Technical Principle

Last updated: 2018-02-05 17:24:57


How It Works

The architecture of Cloud Kafka is as follows:

A typical Cloud Kafka cluster is shown above. Producer may be the messages generated by web activities, service logs, or other information. Producers post the messages to Cloud Kafka's Broker cluster in push mode, and consumers consume the messages from Broker in pull mode. Consumer are divided into a number of Consumer Groups, In addition, the cluster manages the clustering configuration through Zookeeper, and conducts leader election, fault tolerance and so on.

Implementation of High Throughput

A huge amount of network data in Cloud Kafka are permanently sent to disks and disk files over the network. The performance of this process directly affects Kafka's overall throughput, especially from the following aspects:

  1. Efficient Use of Disks
  2. Sequential reading/writing data on disks improves the disk utilization.
    Write message
    The message is written to the page cache and flushed by the asynchronous thread.
    Read message
    The message is directly transferred from the page cache to the socket and then sent out.
    When the corresponding data is not found in the page cache, the disk IO is produced at this time, and the messages are loaded from the disk to the page cache. Then, they are sent directly from the socket.
  3. Zero Copy Mechanism of Broker
    Use the sendfile system call to send data directly from the page cache to the network.
  4. Reduced Network Overhead
  5. Data compression reduces the network load
  6. Batch Processing Mechanism: Producer writes data to Broker in batch, and Consumer pulls data from Broker in batch

Data Persistence

The data persistence of Cloud Kafka is mainly achieved through the following principles:

  1. Storage Distribution of Partitions in Topic
    In the file storage of Cloud Kafka, a topic has multiple different partitions, with each physically corresponding to a folder. Users store the messages and index files in these partitions. For example, if you create two topics, topic1 with 5 partitions and topic2 with 10 partitions, a total of 15 folders are generated across the cluster.

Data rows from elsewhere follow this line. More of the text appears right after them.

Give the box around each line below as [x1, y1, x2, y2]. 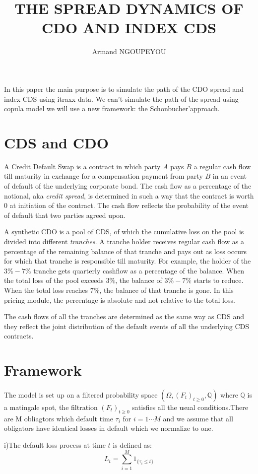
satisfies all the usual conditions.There [132, 402, 249, 412]
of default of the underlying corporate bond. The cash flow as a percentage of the [4, 181, 252, 191]
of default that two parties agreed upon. [4, 209, 126, 220]
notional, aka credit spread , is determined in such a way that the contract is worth [4, 190, 254, 201]
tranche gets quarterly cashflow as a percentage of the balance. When [33, 265, 245, 275]
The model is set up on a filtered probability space [4, 390, 158, 400]
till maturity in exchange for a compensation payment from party [4, 171, 203, 181]
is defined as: [113, 440, 152, 450]

2 File Storage Method in Partition
Partition is physically composed of multiple segments of equal size. These segments are read/write sequentially and are deleted quickly upon expiration, which improves the disk utilization.

Scale Out

One Topic can be divided into multiple Partitions and distributed in one or more Brokers.
One consumer can subscribe to one or more of these Partitions.
Producer is responsible for equally assigning the messages to the Partitions.
Messages are well-organized in Partitions.

Consumer Group Design

Cloud Kafka does not delete the consumed messages.
Any consumer must belong to a group.
Consumers in the same Consumer Group do not consume the same partition at the same time.
Different Groups consume the same message at the same time, which is diversified (queue mode, publishing/subscription mode).

Multiple Copies

Why is the multi-copy design required?
To enhance the system availability and reliability.
Replica is evenly distributed throughout the cluster.
Replica's algorithm is as follows:

  1. Sort all Brokers (assuming a total of n Brokers) and Partitions to be assigned.
  2. Assign the (i) Partition to the (i mod n) Broker.
  3. Assign the (j) Replica of the (i) Partition to the ((i + j) mode n) Broker.

Leader Election Mechanism

Cloud Kafka maintains an ISR (in-sync replicas) dynamically in the Zookeeper.
All Replicas in the ISR keep up with the leader.
Only a member in the ISR may be chosen as the Leader.

There are f+1 Replicas in the ISR, and one Partition can
tolerate the failure of f Replicas under the premise that the committed messages are guaranteed not to be lost.
There are a total of 2f+1 Replicas (including Leaders and Followers), and it must be guaranteed that f+1
Replicas have copied the messages before committed. To ensure a new Leader is correctly selected, the number of failed Replicas cannot exceed f.